Pre-Project
Once upon a time there was a wee little boy that picked up a science fiction novel. In it, cars could fly and robots could talk. The internet, also, never cut out. The boy kept these ideals at heart, until one day he could bring to life in three weeks for a Hawken Project.
Radical, I know. Society has seen the news. Anyone can talk to a robot from anywhere at anytime. All they have to do is visit https://openai.com/chatgpt, click Start now, and their off to the races. When they do, a multi-million dollar computer running a Large Language Model spools up and they can have a near real-time conversation with a computer: just like the movies. Many easily consider it silicon's valley's biggest debut of the past 10 years and for good reason.
My experience of this technology has been a little more 'down to earth' compared to the rest of society, and I'm not calling everyone crazy. Before they were large, language models were just, ya know, language models. You take a sentence or a whole bunch of them and feed it into the model, much like y = mx + b, and out came basic stuff.
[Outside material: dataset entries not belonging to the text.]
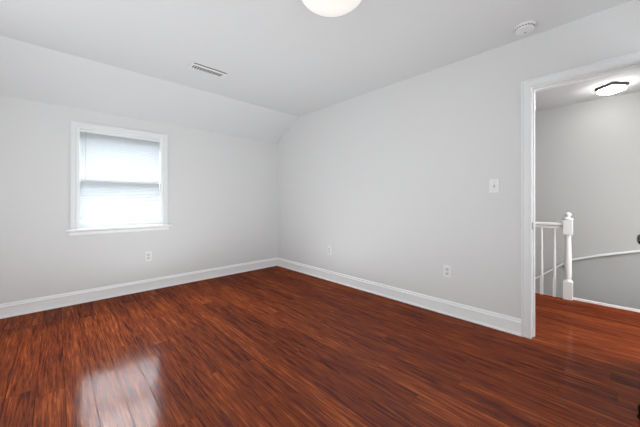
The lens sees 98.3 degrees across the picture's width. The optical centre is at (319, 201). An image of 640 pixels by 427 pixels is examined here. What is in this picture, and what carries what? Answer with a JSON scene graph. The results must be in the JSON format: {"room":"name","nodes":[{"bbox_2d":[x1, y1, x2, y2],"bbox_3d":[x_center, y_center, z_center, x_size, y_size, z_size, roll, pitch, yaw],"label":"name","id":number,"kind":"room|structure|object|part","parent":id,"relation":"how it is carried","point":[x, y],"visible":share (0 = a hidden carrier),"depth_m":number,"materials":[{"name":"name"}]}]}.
{"room":"empty bedroom","nodes":[
{"label":"empty bedroom","id":0,"kind":"room"},
{"bbox_2d":[0,95,276,303],"bbox_3d":[-2.128,-0.116,3.603,3.936,2.452,0.160,0,0,-44],"label":"wall","id":1,"kind":"structure","parent":0,"point":[222,188],"depth_m":3.27,"materials":[{"name":"white paint"}]},
{"bbox_2d":[65,120,172,235],"bbox_3d":[-2.378,-0.249,3.349,1.039,1.239,0.242,0,0,-44],"label":"window","id":2,"kind":"structure","parent":1,"relation":"in","point":[77,228],"depth_m":3.20,"materials":[{"name":"white paint"}]},
{"bbox_2d":[80,130,159,222],"bbox_3d":[-2.357,-0.275,3.311,0.787,1.031,0.038,0,0,-44],"label":"mini blind","id":3,"kind":"object","parent":2,"relation":"attached to","point":[120,174],"visible":0.99,"depth_m":3.28,"materials":[{"name":"white plastic"}]},
{"bbox_3d":[-2.359,-0.779,3.314,0.787,0.021,0.026,0,0,-44],"label":"head rail","id":4,"kind":"part","parent":3,"relation":"part of","materials":[{"name":"white plastic"}]},
{"bbox_3d":[-2.359,0.235,3.314,0.779,0.012,0.024,0,0,-44],"label":"rail","id":5,"kind":"part","parent":3,"relation":"part of","materials":[{"name":"white plastic"}]},
{"bbox_3d":[-2.404,-0.531,3.365,0.831,0.563,0.028,0,0,-44],"label":"sash","id":6,"kind":"part","parent":2,"relation":"part of","materials":[{"name":"white plastic"}]},
{"bbox_3d":[-2.382,0.008,3.342,0.831,0.576,0.028,0,0,-44],"label":"sash","id":7,"kind":"part","parent":2,"relation":"part of","materials":[{"name":"white glass"}]},
{"bbox_2d":[0,258,276,318],"bbox_3d":[-2.069,1.042,3.535,3.686,0.137,0.020,0,0,-44],"label":"baseboard","id":8,"kind":"structure","parent":1,"relation":"attached to","point":[22,307],"depth_m":3.25,"materials":[{"name":"white paint"}]},
{"bbox_2d":[145,251,151,260],"bbox_3d":[-2.149,0.686,3.465,0.072,0.120,0.011,0,0,-44],"label":"wall outlet","id":9,"kind":"object","parent":1,"relation":"attached to","point":[148,255],"visible":1,"depth_m":3.46,"materials":[{"name":"white plastic"}]},
{"bbox_2d":[0,266,639,426],"bbox_3d":[0.319,1.210,1.988,5.245,0.200,5.876,0,0,-44],"label":"floor","id":10,"kind":"structure","parent":0,"point":[275,346],"depth_m":1.92,"materials":[{"name":"brown wood"}]},
{"bbox_2d":[535,212,573,300],"bbox_3d":[2.192,0.616,3.805,0.100,0.988,1.920,0,0,-44],"label":"stair railing","id":11,"kind":"object","parent":10,"relation":"on","point":[567,225],"visible":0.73,"depth_m":3.15,"materials":[{"name":"white paint"}]},
{"bbox_3d":[2.162,0.278,3.837,0.060,0.064,1.832,0,0,-44],"label":"handrail","id":12,"kind":"part","parent":11,"relation":"part of","materials":[{"name":"white paint"}]},
{"bbox_3d":[2.820,0.660,3.147,0.080,0.900,0.080,0,0,-44],"label":"newel post","id":13,"kind":"part","parent":11,"relation":"part of","materials":[{"name":"white paint"}]},
{"bbox_2d":[535,292,639,311],"bbox_3d":[2.856,1.198,3.140,0.018,0.224,3.800,0,0,-44],"label":"trim","id":14,"kind":"structure","parent":10,"relation":"attached to","point":[577,299],"depth_m":2.94,"materials":[{"name":"white paint"}]},
{"bbox_2d":[637,404,639,418],"bbox_3d":[1.658,1.075,1.406,0.060,0.071,0.060,0,0,-44],"label":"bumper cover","id":15,"kind":"object","parent":10,"relation":"on","point":[638,415],"visible":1,"depth_m":1.42,"materials":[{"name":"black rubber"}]},
{"bbox_2d":[0,0,639,142],"bbox_3d":[0.696,-1.181,2.348,6.289,0.521,5.876,0,0,-44],"label":"ceiling","id":16,"kind":"structure","parent":0,"point":[285,61],"depth_m":2.43,"materials":[{"name":"white paint"}]},
{"bbox_2d":[188,61,228,77],"bbox_3d":[-1.135,-1.337,2.824,0.355,0.010,0.160,0,0,-44],"label":"ceiling vent","id":17,"kind":"object","parent":16,"relation":"in","point":[194,65],"visible":1,"depth_m":2.81,"materials":[{"name":"white plastic"}]},
{"bbox_2d":[302,0,360,16],"bbox_3d":[0.076,-1.288,1.738,0.410,0.107,0.410,0,0,-44],"label":"ceiling light","id":18,"kind":"object","parent":16,"relation":"attached to","point":[327,8],"visible":1,"depth_m":1.77,"materials":[{"name":"white glass"}]},
{"bbox_2d":[513,21,535,34],"bbox_3d":[1.569,-1.322,2.122,0.140,0.040,0.140,0,0,-44],"label":"smoke detector","id":19,"kind":"object","parent":16,"relation":"attached to","point":[523,28],"visible":1,"depth_m":2.09,"materials":[{"name":"white plastic"}]},
{"bbox_2d":[595,82,628,94],"bbox_3d":[3.373,-1.304,3.201,0.196,0.076,0.196,0,0,-2],"label":"ceiling light","id":20,"kind":"object","parent":16,"relation":"attached to","point":[613,87],"visible":1,"depth_m":3.15,"materials":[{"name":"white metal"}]},
{"bbox_3d":[3.373,-1.327,3.201,0.196,0.030,0.196,0,0,-2],"label":"frame","id":21,"kind":"part","parent":20,"relation":"part of","materials":[{"name":"black metal"}]},
{"bbox_2d":[597,85,626,94],"bbox_3d":[3.373,-1.290,3.201,0.180,0.048,0.180,0,0,-2],"label":"diffuser","id":22,"kind":"object","parent":20,"relation":"attached to","point":[605,89],"depth_m":3.17,"materials":[{"name":"white glass"}]},
{"bbox_2d":[277,0,639,318],"bbox_3d":[1.277,-0.116,2.792,0.130,2.452,5.716,0,0,-44],"label":"wall","id":23,"kind":"structure","parent":0,"point":[394,178],"depth_m":2.85,"materials":[{"name":"white paint"}]},
{"bbox_2d":[277,257,520,335],"bbox_3d":[0.455,1.042,3.545,0.020,0.137,3.491,0,0,-44],"label":"baseboard","id":24,"kind":"structure","parent":23,"relation":"attached to","point":[501,322],"depth_m":2.91,"materials":[{"name":"white paint"}]},
{"bbox_2d":[444,265,450,277],"bbox_3d":[1.250,0.686,2.718,0.011,0.120,0.072,0,0,-44],"label":"wall outlet","id":25,"kind":"object","parent":23,"relation":"attached to","point":[447,269],"visible":1,"depth_m":2.71,"materials":[{"name":"white plastic"}]},
{"bbox_2d":[489,178,499,192],"bbox_3d":[1.525,-0.137,2.424,0.019,0.126,0.080,0,0,-44],"label":"light switch","id":26,"kind":"object","parent":23,"relation":"attached to","point":[494,184],"visible":1,"depth_m":2.42,"materials":[{"name":"white plastic"}]},
{"bbox_2d":[521,51,639,338],"bbox_3d":[1.756,0.061,1.836,0.793,2.098,0.780,0,0,-44],"label":"door frame","id":27,"kind":"structure","parent":23,"relation":"in","point":[628,62],"depth_m":2.24,"materials":[{"name":"white paint"}]},
{"bbox_2d":[535,91,639,309],"bbox_3d":[2.982,1.284,4.418,0.124,5.252,5.716,0,0,-44],"label":"wall","id":28,"kind":"structure","parent":0,"point":[587,154],"depth_m":3.67,"materials":[{"name":"grey paint"}]},
{"bbox_2d":[535,250,639,278],"bbox_3d":[3.532,1.139,3.715,0.062,1.683,2.900,0,0,-44],"label":"wall handrail","id":29,"kind":"object","parent":28,"relation":"attached to","point":[633,251],"visible":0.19,"depth_m":3.60,"materials":[{"name":"white paint"}]}
]}
They could perform sentiment analysis (Does this sentence carry a cynical or a positive tone? ), detect hate speech, filter spam emails, translate between languages, or fill in the blank.
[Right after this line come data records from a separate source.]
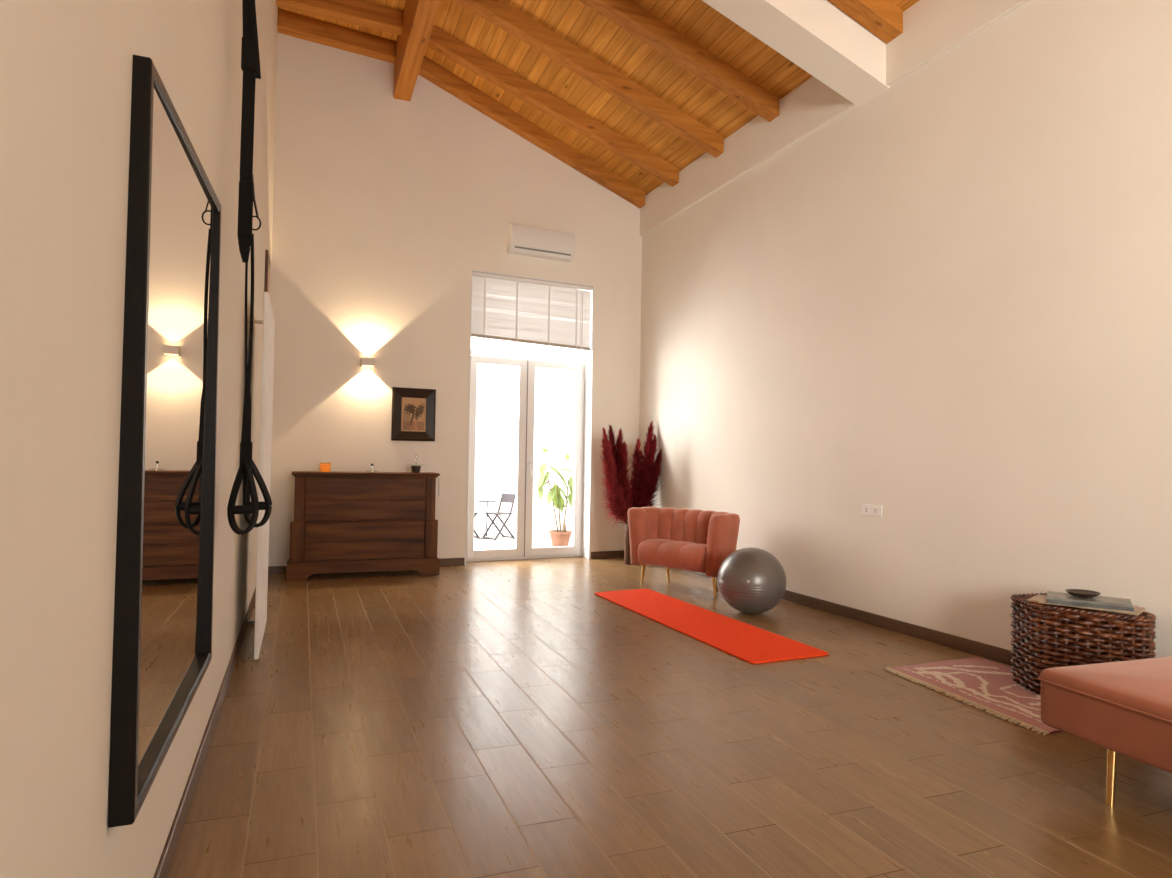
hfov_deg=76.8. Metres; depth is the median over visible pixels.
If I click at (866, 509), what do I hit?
socket
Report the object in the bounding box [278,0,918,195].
ceiling
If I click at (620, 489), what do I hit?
pampas plume
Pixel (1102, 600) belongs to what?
magazine
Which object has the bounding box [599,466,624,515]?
pampas plume
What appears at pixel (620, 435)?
pampas plume
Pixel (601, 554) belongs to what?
baseboard
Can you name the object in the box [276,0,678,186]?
rafter
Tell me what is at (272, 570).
baseboard
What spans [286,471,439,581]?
dresser
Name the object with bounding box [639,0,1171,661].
wall
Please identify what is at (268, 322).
door
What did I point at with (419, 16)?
ridge beam
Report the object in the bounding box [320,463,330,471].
candle
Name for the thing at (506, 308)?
blind
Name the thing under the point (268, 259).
print
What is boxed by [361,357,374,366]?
wall sconce
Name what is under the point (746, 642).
yoga mat
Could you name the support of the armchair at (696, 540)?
on the floor
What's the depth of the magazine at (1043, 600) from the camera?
3.56 m
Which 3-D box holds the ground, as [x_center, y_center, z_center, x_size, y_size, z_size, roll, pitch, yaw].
[-1.108,1.461,10.472,6.500,0.070,3.600,2,-2,-21]
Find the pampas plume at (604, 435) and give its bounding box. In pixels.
[600,427,627,494]
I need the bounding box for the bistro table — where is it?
[478,500,495,538]
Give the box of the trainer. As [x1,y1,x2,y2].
[227,0,271,534]
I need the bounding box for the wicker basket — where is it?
[1010,593,1155,693]
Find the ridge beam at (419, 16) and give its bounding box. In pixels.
[393,0,440,100]
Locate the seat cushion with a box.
[1040,656,1171,723]
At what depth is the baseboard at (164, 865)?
2.56 m
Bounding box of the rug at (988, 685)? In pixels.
[883,657,1061,735]
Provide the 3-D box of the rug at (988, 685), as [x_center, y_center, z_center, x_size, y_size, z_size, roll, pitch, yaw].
[2.147,1.281,3.777,0.824,0.013,1.082,2,-2,-21]
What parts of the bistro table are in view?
leg
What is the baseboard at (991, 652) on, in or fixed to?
attached to the wall at (944, 306)
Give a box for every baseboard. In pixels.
[153,587,255,877]
[268,558,464,574]
[591,550,623,558]
[681,569,1012,664]
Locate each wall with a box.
[0,0,277,877]
[268,33,641,565]
[471,337,579,533]
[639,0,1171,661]
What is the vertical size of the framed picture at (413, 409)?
0.544 m
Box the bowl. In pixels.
[1065,589,1100,597]
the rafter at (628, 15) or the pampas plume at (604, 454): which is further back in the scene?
the pampas plume at (604, 454)
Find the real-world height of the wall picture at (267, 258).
0.540 m
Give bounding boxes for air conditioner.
[507,223,574,261]
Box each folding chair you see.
[474,512,479,538]
[483,493,515,539]
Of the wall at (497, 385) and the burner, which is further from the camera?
the wall at (497, 385)
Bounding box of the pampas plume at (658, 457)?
[639,449,662,507]
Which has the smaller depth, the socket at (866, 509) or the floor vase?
the socket at (866, 509)
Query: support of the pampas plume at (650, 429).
in the floor vase
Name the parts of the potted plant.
stem, stem, pot, stem, stem
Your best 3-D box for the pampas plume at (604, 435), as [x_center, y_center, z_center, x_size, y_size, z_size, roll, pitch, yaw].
[0.303,0.417,8.077,0.374,1.116,0.351,1,-2,4]
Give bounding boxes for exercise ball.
[718,547,785,613]
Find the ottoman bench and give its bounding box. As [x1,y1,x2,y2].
[1038,656,1171,806]
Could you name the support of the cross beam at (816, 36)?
attached to the ceiling
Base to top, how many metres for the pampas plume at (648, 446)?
1.032 m
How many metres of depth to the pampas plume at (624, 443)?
8.16 m
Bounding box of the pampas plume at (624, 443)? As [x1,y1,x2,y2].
[622,441,633,510]
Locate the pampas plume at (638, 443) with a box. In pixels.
[629,437,643,507]
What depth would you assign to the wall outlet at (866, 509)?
5.31 m
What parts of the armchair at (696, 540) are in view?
leg, leg, seat, leg
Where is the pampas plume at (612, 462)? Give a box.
[601,444,629,515]
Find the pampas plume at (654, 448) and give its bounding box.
[638,433,658,503]
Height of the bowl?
0.025 m
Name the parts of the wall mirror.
mirror pane
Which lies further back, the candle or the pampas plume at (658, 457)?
the pampas plume at (658, 457)
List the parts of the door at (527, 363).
handle
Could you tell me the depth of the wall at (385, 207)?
7.62 m
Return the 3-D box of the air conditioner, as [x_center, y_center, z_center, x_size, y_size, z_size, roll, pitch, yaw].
[-0.494,-2.187,8.211,0.773,0.300,0.189,2,-2,-26]
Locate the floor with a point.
(497, 718)
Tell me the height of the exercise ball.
0.494 m
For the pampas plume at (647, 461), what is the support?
in the floor vase
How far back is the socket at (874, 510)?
5.28 m
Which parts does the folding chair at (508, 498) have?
seat, leg frame, backrest
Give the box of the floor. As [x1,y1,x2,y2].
[167,556,1171,877]
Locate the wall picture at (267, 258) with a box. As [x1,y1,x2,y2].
[264,250,269,291]
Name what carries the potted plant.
on the ground
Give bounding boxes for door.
[248,292,274,659]
[466,349,584,561]
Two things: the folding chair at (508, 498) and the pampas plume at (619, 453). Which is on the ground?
the folding chair at (508, 498)
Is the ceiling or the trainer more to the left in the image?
the trainer
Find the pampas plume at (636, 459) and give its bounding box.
[629,444,643,507]
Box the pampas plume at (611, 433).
[607,425,626,479]
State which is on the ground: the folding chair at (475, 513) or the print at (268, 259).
the folding chair at (475, 513)
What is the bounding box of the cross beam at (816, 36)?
[702,0,889,106]
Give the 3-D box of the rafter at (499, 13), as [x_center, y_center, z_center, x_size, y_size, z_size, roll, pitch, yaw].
[-0.577,-3.453,6.546,4.080,1.235,0.140,2,-2,-21]
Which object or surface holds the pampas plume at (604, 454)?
in the floor vase
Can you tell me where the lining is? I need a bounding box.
[465,270,593,564]
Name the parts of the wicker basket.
woven lid
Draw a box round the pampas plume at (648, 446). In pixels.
[631,437,652,506]
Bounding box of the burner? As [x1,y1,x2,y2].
[411,466,420,472]
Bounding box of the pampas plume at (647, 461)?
[631,453,653,506]
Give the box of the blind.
[471,272,591,380]
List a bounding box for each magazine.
[1027,594,1145,614]
[1038,596,1137,613]
[1046,591,1132,607]
[1048,599,1133,611]
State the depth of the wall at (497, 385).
11.40 m
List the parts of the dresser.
corner post, corner post, drawer, moulding, waist moulding, drawer, drawer, moulding, drawer, moulding, corner post, corner post
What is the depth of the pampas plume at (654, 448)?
8.29 m
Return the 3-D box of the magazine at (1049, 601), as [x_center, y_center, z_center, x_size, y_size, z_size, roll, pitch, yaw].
[2.469,0.803,3.631,0.340,0.016,0.201,0,-2,31]
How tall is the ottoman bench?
0.417 m
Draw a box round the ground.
[473,533,572,549]
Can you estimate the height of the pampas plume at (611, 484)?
0.602 m
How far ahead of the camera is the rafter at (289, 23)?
7.82 m
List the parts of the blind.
rail, head rail
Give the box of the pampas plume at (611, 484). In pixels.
[601,475,628,527]
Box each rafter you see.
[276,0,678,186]
[277,8,644,207]
[454,0,723,157]
[579,0,779,121]
[828,0,902,42]
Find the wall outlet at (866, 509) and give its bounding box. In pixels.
[861,504,881,516]
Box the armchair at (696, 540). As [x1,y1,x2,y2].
[628,507,739,597]
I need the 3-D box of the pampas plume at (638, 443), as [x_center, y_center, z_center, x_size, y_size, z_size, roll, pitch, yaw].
[0.562,0.477,8.276,0.354,1.016,0.378,2,-2,-21]
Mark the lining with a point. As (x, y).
(588, 383)
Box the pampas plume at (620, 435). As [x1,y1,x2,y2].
[615,429,634,518]
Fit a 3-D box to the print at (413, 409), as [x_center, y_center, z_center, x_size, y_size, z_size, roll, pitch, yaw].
[-1.781,-0.252,7.640,0.264,0.360,0.001,2,-2,-26]
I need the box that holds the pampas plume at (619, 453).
[607,438,632,521]
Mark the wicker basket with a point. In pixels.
(1090, 636)
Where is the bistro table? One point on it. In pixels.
(487, 501)
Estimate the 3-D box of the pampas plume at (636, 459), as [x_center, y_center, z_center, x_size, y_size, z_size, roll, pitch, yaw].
[0.551,0.515,8.241,0.337,0.936,0.348,0,-2,21]
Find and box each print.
[268,259,269,291]
[401,397,425,431]
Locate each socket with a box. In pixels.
[864,507,868,512]
[872,508,877,513]
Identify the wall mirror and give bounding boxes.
[108,55,220,827]
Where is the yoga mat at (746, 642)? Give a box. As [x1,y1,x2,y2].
[594,589,827,663]
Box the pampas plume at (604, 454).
[600,439,627,509]
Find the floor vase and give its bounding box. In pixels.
[624,522,631,564]
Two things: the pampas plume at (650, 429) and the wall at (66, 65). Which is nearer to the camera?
the wall at (66, 65)
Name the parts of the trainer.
handle, handle
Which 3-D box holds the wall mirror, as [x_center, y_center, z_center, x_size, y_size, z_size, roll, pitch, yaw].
[-1.072,-0.038,1.958,0.054,1.553,1.178,2,-2,-20]
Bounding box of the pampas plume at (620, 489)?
[604,486,631,525]
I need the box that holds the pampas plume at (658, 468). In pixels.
[638,461,663,507]
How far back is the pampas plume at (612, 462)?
7.99 m
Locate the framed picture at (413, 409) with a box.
[391,387,435,441]
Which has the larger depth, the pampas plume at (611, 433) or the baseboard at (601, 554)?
the baseboard at (601, 554)
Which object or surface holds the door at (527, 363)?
attached to the lining
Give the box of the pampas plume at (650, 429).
[633,421,656,501]
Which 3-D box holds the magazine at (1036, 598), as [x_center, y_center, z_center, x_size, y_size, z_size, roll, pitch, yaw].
[2.490,0.825,3.687,0.460,0.008,0.221,-1,-2,45]
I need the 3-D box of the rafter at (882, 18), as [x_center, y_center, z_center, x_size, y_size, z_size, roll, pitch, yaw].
[0.250,-3.486,4.462,4.132,1.254,0.155,2,-2,-21]
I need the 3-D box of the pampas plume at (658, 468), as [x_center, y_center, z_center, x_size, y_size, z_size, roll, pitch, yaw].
[0.683,0.607,8.196,0.332,0.758,0.356,2,-2,-21]
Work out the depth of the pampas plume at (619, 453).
8.01 m
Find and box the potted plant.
[537,446,573,546]
Here is a basic demo from Bert, a language model created by google from 2018. I've set it up to do a basic fill in the blank.
Input sentence:
"Owen is doing a Hawken Project. BLANK is going to be really fun."
Output:
It | 66% |
This | 28% |
That | 3% |
Everything | 1% |
He | 1% |
For each word there is the associated guess that BERT thinks would belong in the blank. The strongest guess is "It" at 66%. Really cool right. I'll get into more details later in the blog, but the net takeaway is that language models where once a feeble technology that only a researcher could appreciate.